Secondly, there were three leases executed in the Bridge portfolio, which brought that entire 3.4 million square foot portfolio to a 100% lease, compared to 58% lease when we agreed to terms just over a year ago. The leasing in this portfolio exceeded our original expectations both in terms of timing and rental rates.
In general, the performance of these acquired Bridge assets as well as other investments funded from the 2017 MOB sale has contributed to our decision to raise full year 2018 occupancy and earnings expectations, which Mark will discuss in a moment.
Overall, the leasing activity is strong fundamentals led to another outstanding quarter of rent growth of 9% and 22% on a cash and GAAP basis respectively. Turning to the development for the quarter, we started $393 million of projects across 9 markets.
These projects were 53% preleased in aggregate and are projected to earn an average initial cash yield of 6.5%. Our development outlook for the remainder of the year looks very solid. We have a healthy pipeline of prospects across our entire platform.
This combined with the outstanding year-to-date results is driving our increase guidance for development work, which Mark will also cover in a moment. Now, I’ll turn it over to Nick to cover acquisitions and disposition activity for the quarter..
Thanks Jim. We close 301 million of disposition in the second quarter with all of those proceeds were from the Columbus portfolio, which we mentioned in previous calls and a deal that went in news from the buyer's press release back in May.
As you recall, this was a 3.8 million square foot portfolio located about 50 miles west to the Columbus, Ohio that Bon-Ton stores, a company and liquidation contributing 20% NOI. In context of this risk and some other lease expirations in the few years, we believe we achieved very strong price in the sale of $61 per square feet.

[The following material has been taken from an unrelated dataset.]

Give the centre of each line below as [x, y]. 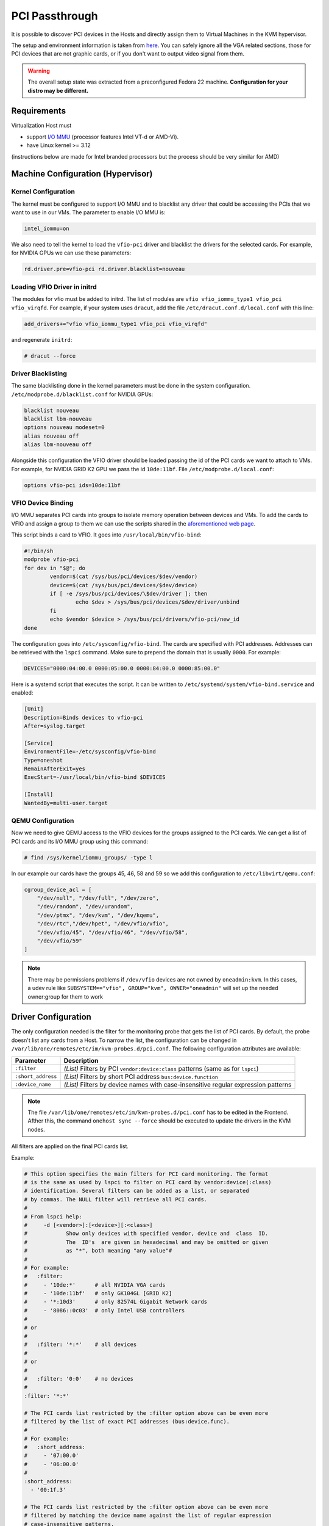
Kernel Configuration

We've recycled the portion of these dispositions proceeds into acquisitions which totals $187 million for the quarter. The largest one was a 1.1 million square foot, 3 buildings state-of-the-art logistic portfolio in Miami, Florida. These assets are located in the Medley Submarket near the Miami airport.
Moreover, we expect this recycling from the Columbus assets and to infill Miami to be accretive on a long-term IRR basis by approximately 90 basis points, given the near-term vacancy and rollover in the Columbus portfolios compared to those tech players and expected better market rent growth in Miami, we were pleased with the execution of our redeployment.
I will now turn our call over to Mark to discuss our financial results and revised guidance..
Thanks Nick. Core FFO for the quarter was $0.33 per share compared to $0.30 per share in the first quarter of 2018 and $0.32 per share in the second quarter of 2017.
Core FFO increased from the first quarter of 2018 due to the typical first quarter spike in non-cash G&A expense related to our annual stock-based compensation grant in February, along with continued overall strong operating results.
We reported FFO as defined by NAREIT of $0.33 per share for the quarter compared to $0.31 per share for the first quarter of '18 and $0.36 per share in the second quarter of 2017. NAREIT FFO in the second quarter of 2017 was positively impacted by $20 million of promote income we've recognized in connection with the medical office sale.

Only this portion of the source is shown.